== Data records ==

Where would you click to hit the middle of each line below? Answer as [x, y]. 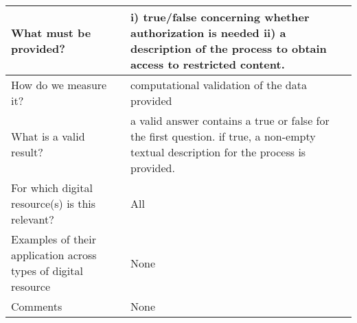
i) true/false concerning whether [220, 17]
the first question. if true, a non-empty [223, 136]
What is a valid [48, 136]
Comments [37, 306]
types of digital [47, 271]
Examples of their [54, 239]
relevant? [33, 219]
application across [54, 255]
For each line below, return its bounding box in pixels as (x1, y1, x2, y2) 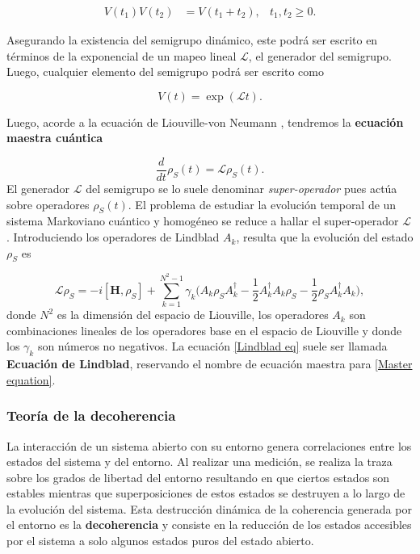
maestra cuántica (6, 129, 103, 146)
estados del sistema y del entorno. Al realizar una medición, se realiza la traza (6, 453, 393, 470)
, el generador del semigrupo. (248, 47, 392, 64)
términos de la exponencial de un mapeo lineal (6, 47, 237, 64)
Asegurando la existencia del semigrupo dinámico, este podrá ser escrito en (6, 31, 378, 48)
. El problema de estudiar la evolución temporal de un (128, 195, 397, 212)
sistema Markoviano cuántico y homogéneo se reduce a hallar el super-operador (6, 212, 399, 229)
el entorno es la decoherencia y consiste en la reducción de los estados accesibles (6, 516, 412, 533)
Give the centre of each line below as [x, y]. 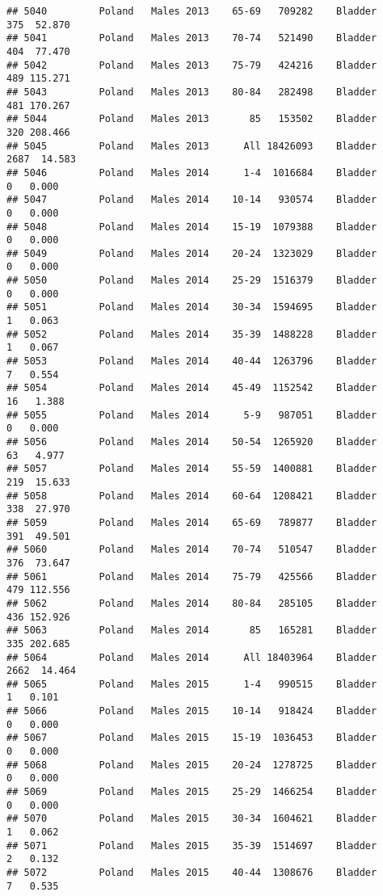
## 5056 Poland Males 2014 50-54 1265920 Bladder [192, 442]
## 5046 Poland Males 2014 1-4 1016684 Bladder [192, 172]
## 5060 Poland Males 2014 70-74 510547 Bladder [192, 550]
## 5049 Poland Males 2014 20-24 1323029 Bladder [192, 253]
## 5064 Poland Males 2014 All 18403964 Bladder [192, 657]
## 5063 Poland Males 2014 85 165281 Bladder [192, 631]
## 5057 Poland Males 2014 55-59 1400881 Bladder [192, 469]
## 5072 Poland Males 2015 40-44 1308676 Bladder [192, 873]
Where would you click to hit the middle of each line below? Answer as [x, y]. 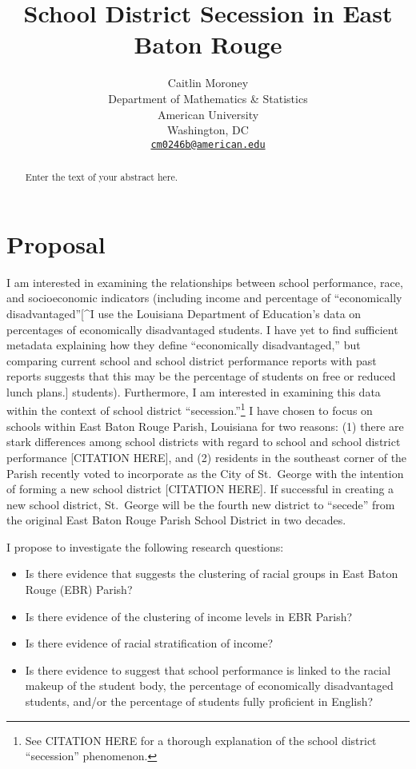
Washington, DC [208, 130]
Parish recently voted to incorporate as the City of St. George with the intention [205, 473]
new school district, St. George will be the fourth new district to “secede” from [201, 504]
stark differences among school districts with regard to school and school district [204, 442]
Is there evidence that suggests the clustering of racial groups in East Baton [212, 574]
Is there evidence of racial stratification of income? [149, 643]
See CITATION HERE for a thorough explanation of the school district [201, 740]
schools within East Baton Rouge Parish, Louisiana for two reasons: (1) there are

===

→ **Problem**: Without copying any picture, repeat the full listing above word for word.

→ **Response to the task**:
Where would you click to hit the middle of each line below? Answer as [x, y]. 
i) true/false concerning whether [220, 17]
the first question. if true, a non-empty [223, 136]
What is a valid [48, 136]
Comments [37, 306]
types of digital [47, 271]
Examples of their [54, 239]
relevant? [33, 219]
application across [54, 255]
For each line below, return its bounding box in pixels as (x1, y1, x2, y2) 
maestra cuántica (6, 129, 103, 146)
estados del sistema y del entorno. Al realizar una medición, se realiza la traza (6, 453, 393, 470)
, el generador del semigrupo. (248, 47, 392, 64)
términos de la exponencial de un mapeo lineal (6, 47, 237, 64)
Asegurando la existencia del semigrupo dinámico, este podrá ser escrito en (6, 31, 378, 48)
. El problema de estudiar la evolución temporal de un (128, 195, 397, 212)
sistema Markoviano cuántico y homogéneo se reduce a hallar el super-operador (6, 212, 399, 229)
el entorno es la decoherencia y consiste en la reducción de los estados accesibles (6, 516, 412, 533)
Give the centre of each line below as [x, y]. 
## 5056 Poland Males 2014 50-54 1265920 Bladder [192, 442]
## 5046 Poland Males 2014 1-4 1016684 Bladder [192, 172]
## 5060 Poland Males 2014 70-74 510547 Bladder [192, 550]
## 5049 Poland Males 2014 20-24 1323029 Bladder [192, 253]
## 5064 Poland Males 2014 All 18403964 Bladder [192, 657]
## 5063 Poland Males 2014 85 165281 Bladder [192, 631]
## 5057 Poland Males 2014 55-59 1400881 Bladder [192, 469]
## 5072 Poland Males 2015 40-44 1308676 Bladder [192, 873]
Where would you click to hit the middle of each line below? Answer as [x, y]. 
Washington, DC [208, 130]
Parish recently voted to incorporate as the City of St. George with the intention [205, 473]
new school district, St. George will be the fourth new district to “secede” from [201, 504]
stark differences among school districts with regard to school and school district [204, 442]
Is there evidence that suggests the clustering of racial groups in East Baton [212, 574]
Is there evidence of racial stratification of income? [149, 643]
See CITATION HERE for a thorough explanation of the school district [201, 740]
schools within East Baton Rouge Parish, Louisiana for two reasons: (1) there are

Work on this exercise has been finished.